AppAssure
- Type: Private
- Industry: Software
- Founded: 2006
- Founder: Najaf Husain
- Defunct: February 24, 2012
- Fate: Acquired by Dell
- Successor: Dell AppAssure, Quest Rapid Recovery
- Headquarters: Reston, Virginia, United States
- Key people: Najaf Husain (Executive Vice President)
- Products: Software
- Owner: Quest Software
- Website: appassure.com at the Wayback Machine (archived 2011-09-04)

= AppAssure =

American software company

AppAssure was a backup and recovery software company founded in 2006 and based in Reston, Virginia.

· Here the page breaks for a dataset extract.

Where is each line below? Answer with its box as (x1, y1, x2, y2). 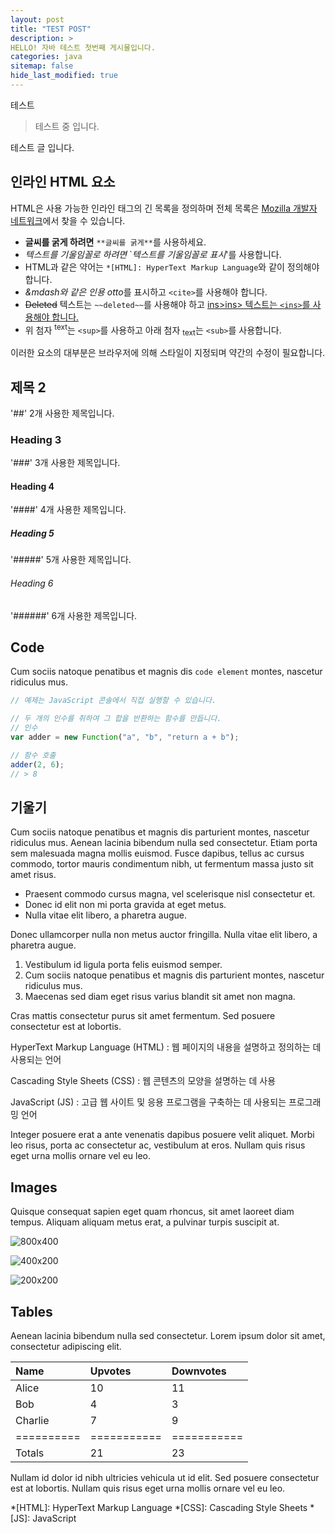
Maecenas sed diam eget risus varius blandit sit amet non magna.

It was purchased by Dell in 2012. It has since been subsumed by Quest Rapid Recovery.

== Company history ==
AppAssure was founded by Najaf Husain in 2006. In 2008, AppAssure Software received a "Series A" investment by Bain Capital Ventures.

On Friday, Feb. 24, 2012, Dell announced the acquisition of AppAssure, renaming it to Dell AppAssure, which became a part of the Dell Software Group portfolio. Later, upon a new major version release, the company renamed the AppAssure product to Rapid Recovery.

On November 1, 2016, Francisco Partners and Elliot Management acquired Dell Software Group, which was re-launched as Quest Software. Rapid Recovery is currently part of the Quest Software portfolio.

== Features ==
Rapid Recovery software optimizes users’ application experience and simplifies backup and recovery. Rapid Recovery protects systems, apps and data, whether it's physical, virtual or in the cloud. It connects to the cloud and protects growing virtual environments automatically. In 2016, Rapid Recovery added the ability to implement DraaS in the Azure cloud.

The technology is available as software or in rack-mountable appliances (DL Series Appliances).